The international research team analyzed 34 mangrove species and more than 30 closely related non-mangrove plants across 17 plant families. By comparing their anatomy and evolutionary history, they found that species that live in saline coastal habitats have evolved smaller, sturdier cells compared with their inland counterparts.

Mangroves have long been known for their ability to cope with salt, using strategies such as blocking salt at the roots, selectively taking up ions, or secreting salt through specialized structures on leaves. But until now, less attention has been paid to the basic physical traits of their cells. The new study argues that these traits are central to how mangroves withstand the extreme conditions of their environment.

According to the authors, smaller cells are less vulnerable to losing their turgor pressure, which is the internal water pressure that keeps plant tissues firm, when exposed to salty conditions that draw water out of cells. Thicker cell walls, meanwhile, act like structural reinforcement, helping tissues maintain their shape even as external conditions fluctuate. Together, these traits increase the mechanical strength of leaves and stems, reducing wilting and physical damage when plants are stressed by saltwater.

Mangrove-like plants have evolved many times independently over roughly 200 million years, arising from different ancestral lineages that made the jump from inland to coastal zones. Despite their separate origins, successful coastal species tend to converge on the same compact albeit tough cellular characteristics. This pattern of “convergent evolution” suggests that these traits are not a coincidence but a reliable, repeatable response to life in salty, flooded environments.

These findings, say the team, may reshape agriculture in the 21st century, as rising seas and saltwater intrusion are already degrading farmland in some low-lying regions and threatening yields for staple crops. Most crops are not well equipped to cope with high salinity, and typically die when soil salt levels climb.

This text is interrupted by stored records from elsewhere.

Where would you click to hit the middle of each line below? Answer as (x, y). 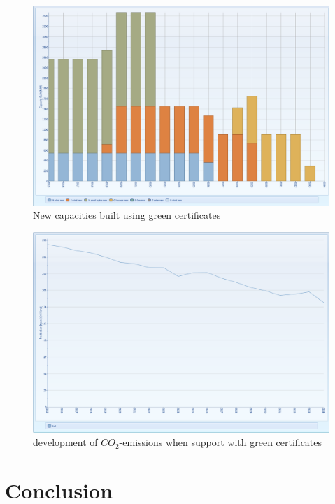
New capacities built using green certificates (127, 215)
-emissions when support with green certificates (221, 442)
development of (65, 442)
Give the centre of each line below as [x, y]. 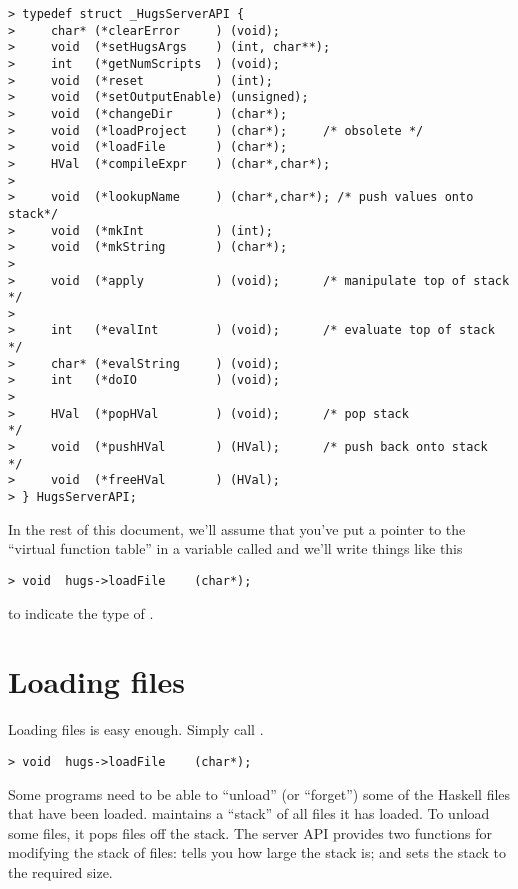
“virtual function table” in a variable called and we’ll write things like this [235, 548]
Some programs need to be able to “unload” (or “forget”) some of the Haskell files [259, 793]
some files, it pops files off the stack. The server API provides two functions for [250, 832]
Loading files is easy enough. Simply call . [136, 729]
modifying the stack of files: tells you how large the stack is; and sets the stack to [257, 852]
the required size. [60, 871]
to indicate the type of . [81, 612]
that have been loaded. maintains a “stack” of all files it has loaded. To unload [249, 813]
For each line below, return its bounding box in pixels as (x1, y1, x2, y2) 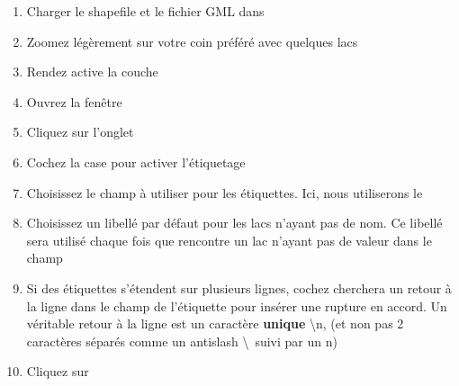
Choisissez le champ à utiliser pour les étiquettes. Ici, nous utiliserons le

So, if small, strong cells are a common and effective solution in nature, they could serve as a design template for future salt-tolerant crops. Plant breeders and biotechnologists could use these findings to focus on plant traits that control cell size and cell wall properties in crucial tissues such as roots and lower stems that often succumb to salt stress.

“These results also point to a promising strategy for engineering salt-tolerant plants: manipulating cell size and cell wall properties,” added Roddy.

While still very much in the early stages, the study authors argue that millions of years of evolution have already created a road map for modern agricultural science. Small and salt-resistant hardy cells have already succeeded many times in nature. While this isn’t a quick fix, the study narrows the search for strategies that might help future crops endure a saltier world.